Collection entries:
----------
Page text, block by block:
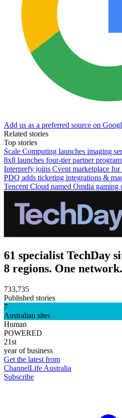
Add us as a preferred source on
Related stories
Top stories
Scale Computing launches imaging
8x8 launches four-tier partner
Interprefy joins Cvent marketplace
PDQ adds ticketing integrations &
Tencent Cloud named Omdia gaming
61 specialist TechDay
8 regions. One network.
733,735
Published stories
7
Australian sites
Human
POWERED
21st
year of business
Get the latest from
ChannelLife Australia
Subscribe
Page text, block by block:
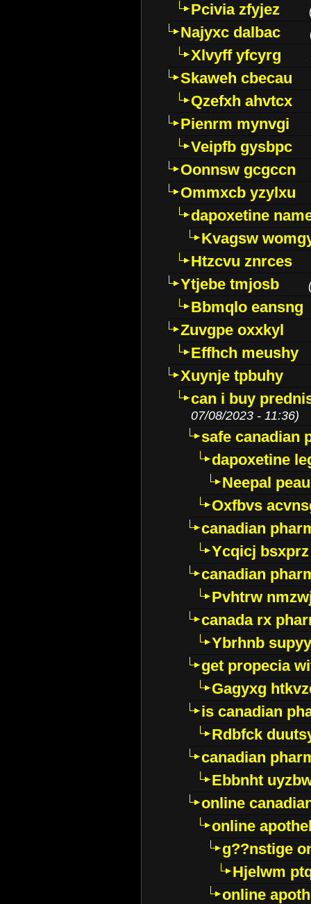
Pcivia zfyjez
Najyxc dalbac
Xlvyff yfcyrg
Skaweh cbecau
Qzefxh ahvtcx
Pienrm mynvgi
Veipfb gysbpc
Oonnsw gcgccn
Ommxcb yzylxu
dapoxetine
Kvagsw
Htzcvu znrces
Ytjebe tmjosb
Bbmqlo eansng
Zuvgpe oxxkyl
Effhch meushy
Xuynje tpbuhy
can i buy
07/08/2023 - 11:36)
safe canadian
dapoxetine
Neepal
Oxfbvs
canadian
Ycqicj bsxprz
canadian
Pvhtrw
canada rx
Ybrhnb
get propecia
Gagyxg
is canadian
Rdbfck
canadian
Ebbnht
online
online
g??nstige
Hjelwm
online
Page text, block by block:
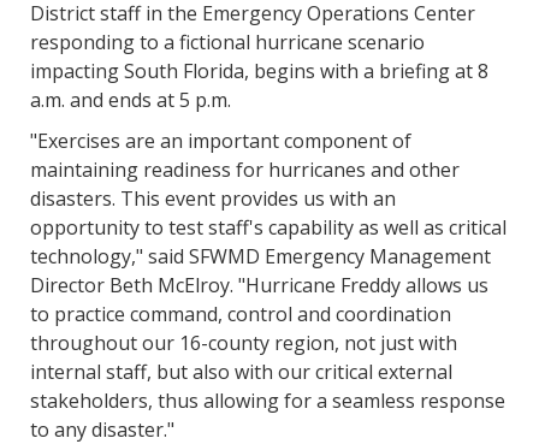
District staff in the Emergency Operations Center
responding to a fictional hurricane scenario
impacting South Florida, begins with a briefing at 8
a.m. and ends at 5 p.m.
"Exercises are an important component of
maintaining readiness for hurricanes and other
disasters. This event provides us with an
opportunity to test staff's capability as well as critical
technology," said SFWMD Emergency Management
Director Beth McElroy. "Hurricane Freddy allows us
to practice command, control and coordination
throughout our 16-county region, not just with
internal staff, but also with our critical external
stakeholders, thus allowing for a seamless response
to any disaster."
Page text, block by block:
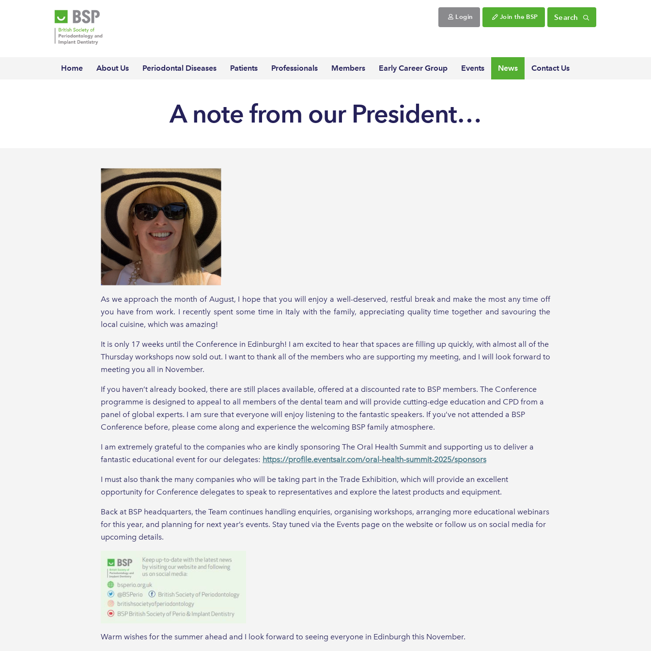
Login Join the BSP Search
Home About Us Periodontal Diseases Patients Professionals Members Early Career Group Events News Contact Us
A note from our President…
As we approach the month of August, I hope that you will enjoy a well-deserved, restful break and make the most any time off
you have from work. I recently spent some time in Italy with the family, appreciating quality time together and savouring the
local cuisine, which was amazing!
It is only 17 weeks until the Conference in Edinburgh! I am excited to hear that spaces are filling up quickly, with almost all of the
Thursday workshops now sold out. I want to thank all of the members who are supporting my meeting, and I will look forward to
meeting you all in November.
If you haven’t already booked, there are still places available, offered at a discounted rate to BSP members. The Conference
programme is designed to appeal to all members of the dental team and will provide cutting-edge education and CPD from a
panel of global experts. I am sure that everyone will enjoy listening to the fantastic speakers. If you’ve not attended a BSP
Conference before, please come along and experience the welcoming BSP family atmosphere.
I am extremely grateful to the companies who are kindly sponsoring The Oral Health Summit and supporting us to deliver a
fantastic educational event for our delegates: https://profile.eventsair.com/oral-health-summit-2025/sponsors
I must also thank the many companies who will be taking part in the Trade Exhibition, which will provide an excellent
opportunity for Conference delegates to speak to representatives and explore the latest products and equipment.
Back at BSP headquarters, the Team continues handling enquiries, organising workshops, arranging more educational webinars
for this year, and planning for next year’s events. Stay tuned via the Events page on the website or follow us on social media for
upcoming details.
Warm wishes for the summer ahead and I look forward to seeing everyone in Edinburgh this November.
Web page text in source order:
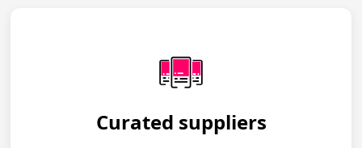
Curated suppliers
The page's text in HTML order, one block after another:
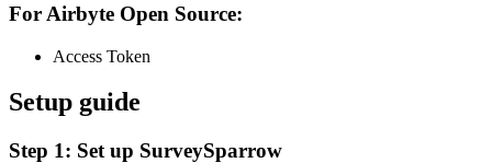
For Airbyte Open Source:
Access Token
Setup guide
Step 1: Set up SurveySparrow
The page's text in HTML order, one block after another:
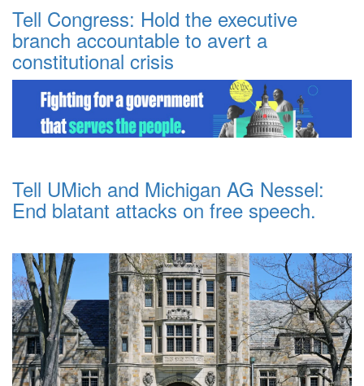
Tell Congress: Hold the executive
branch accountable to avert a
constitutional crisis
Tell UMich and Michigan AG Nessel:
End blatant attacks on free speech.
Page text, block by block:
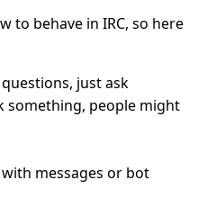
to behave in IRC, so here
just ask
something, people might
messages or bot
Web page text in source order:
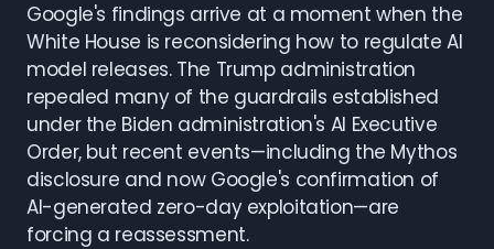
Google's findings arrive at a moment when the
White House is reconsidering how to regulate AI
model releases. The Trump administration
repealed many of the guardrails established
under the Biden administration's AI Executive
Order, but recent events—including the Mythos
disclosure and now Google's confirmation of
AI-generated zero-day exploitation—are
forcing a reassessment.
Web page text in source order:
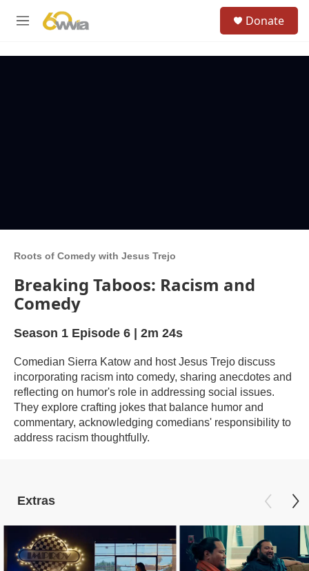
M
Donate
Roots of Comedy with Jesus Trejo
Breaking Taboos: Racism and
Comedy
Season 1 Episode 6 2m 24s
Comedian Sierra Katow and host Jesus Trejo discuss
incorporating racism into comedy, sharing anecdotes and
reflecting on humor's role in addressing social issues.
They explore crafting jokes that balance humor and
commentary, acknowledging comedians' responsibility to
address racism thoughtfully.
Extras
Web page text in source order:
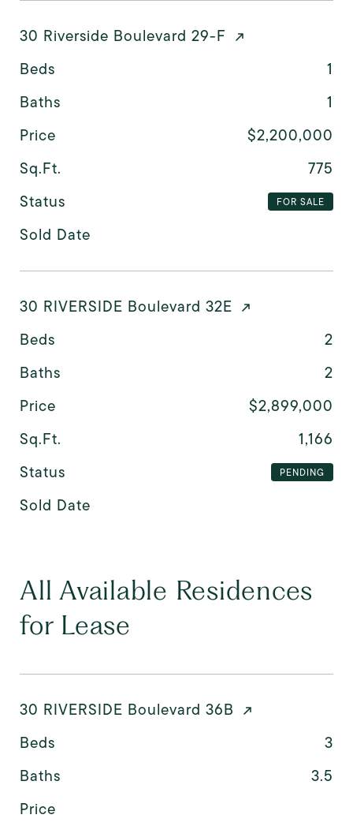
30 Riverside Boulevard 29-F
Beds
1
Baths
1
Price
$2,200,000
Sq.Ft.
775
Status
FOR SALE
Sold Date
30 RIVERSIDE Boulevard 32E
Beds
2
Baths
2
Price
$2,899,000
Sq.Ft.
1,166
Status
PENDING
Sold Date
All Available Residences
for Lease
30 RIVERSIDE Boulevard 36B
Beds
3
Baths
3.5
Price
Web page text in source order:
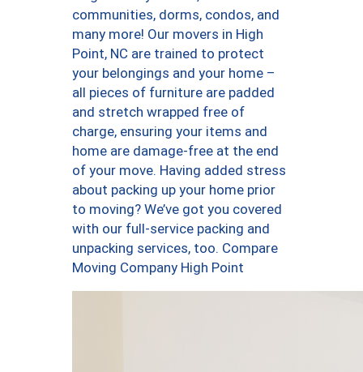
communities, dorms, condos, and
many more! Our movers in High
Point, NC are trained to protect
your belongings and your home –
all pieces of furniture are padded
and stretch wrapped free of
charge, ensuring your items and
home are damage-free at the end
of your move. Having added stress
about packing up your home prior
to moving? We’ve got you covered
with our full-service packing and
unpacking services, too. Compare
Moving Company High Point
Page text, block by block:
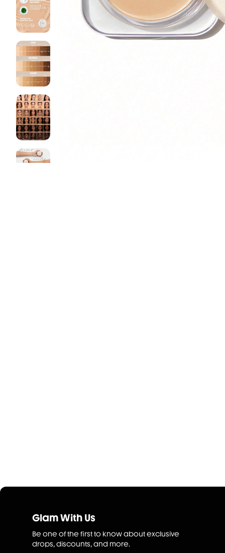
Glam With Us
Be one of the first to know about exclusive
drops, discounts, and more.
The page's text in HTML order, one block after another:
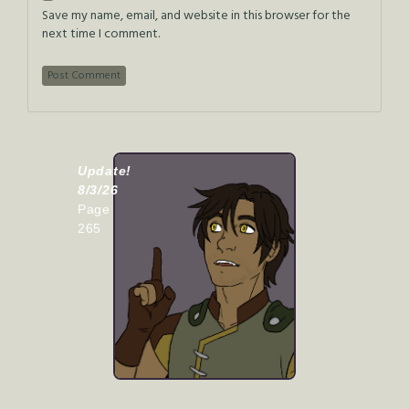
Save my name, email, and website in this browser for the
next time I comment.
Update!
8/3/26
Page
265
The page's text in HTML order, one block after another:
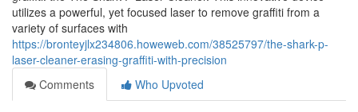
utilizes a powerful, yet focused laser to remove graffiti from a
variety of surfaces with
https://bronteyjlx234806.howeweb.com/38525797/the-shark-p-
laser-cleaner-erasing-graffiti-with-precision
Comments
Who Upvoted
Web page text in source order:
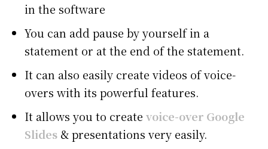
in the software
You can add pause by yourself in a
statement or at the end of the statement.
It can also easily create videos of voice-
overs with its powerful features.
It allows you to create voice-over Google
Slides & presentations very easily.
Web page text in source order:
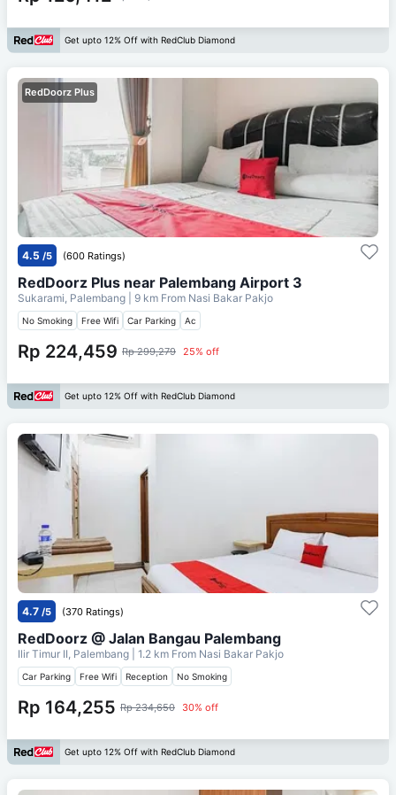
Get upto 12% Off with RedClub Diamond
RedDoorz Plus
4.5 /5 (600 Ratings)
RedDoorz Plus near Palembang Airport 3
Sukarami, Palembang | 9 km From Nasi Bakar Pakjo
No Smoking Free Wifi Car Parking Ac
Rp 224,459 Rp 299,279 25% off
Get upto 12% Off with RedClub Diamond
4.7 /5 (370 Ratings)
RedDoorz @ Jalan Bangau Palembang
Ilir Timur II, Palembang | 1.2 km From Nasi Bakar Pakjo
Car Parking Free Wifi Reception No Smoking
Rp 164,255 Rp 234,650 30% off
Get upto 12% Off with RedClub Diamond
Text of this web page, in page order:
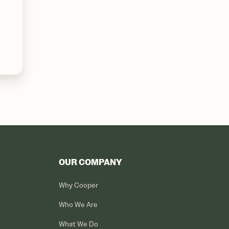
OUR COMPANY
Why Cooper
Who We Are
What We Do
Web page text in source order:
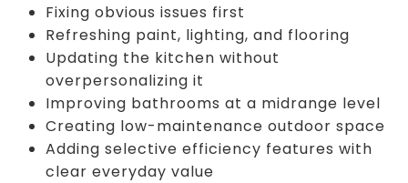
Fixing obvious issues first
Refreshing paint, lighting, and flooring
Updating the kitchen without
overpersonalizing it
Improving bathrooms at a midrange level
Creating low-maintenance outdoor space
Adding selective efficiency features with
clear everyday value
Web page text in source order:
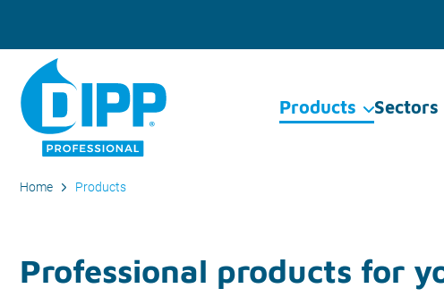
Products Sectors
Home Products
Professional products for
----------
**Work request:** Pull every line containing the string "latest" out of the data above and copy it.

**Exercise response:**
Get the latest from
opportunity for Conference delegates to speak to representatives and explore the latest products and equipment.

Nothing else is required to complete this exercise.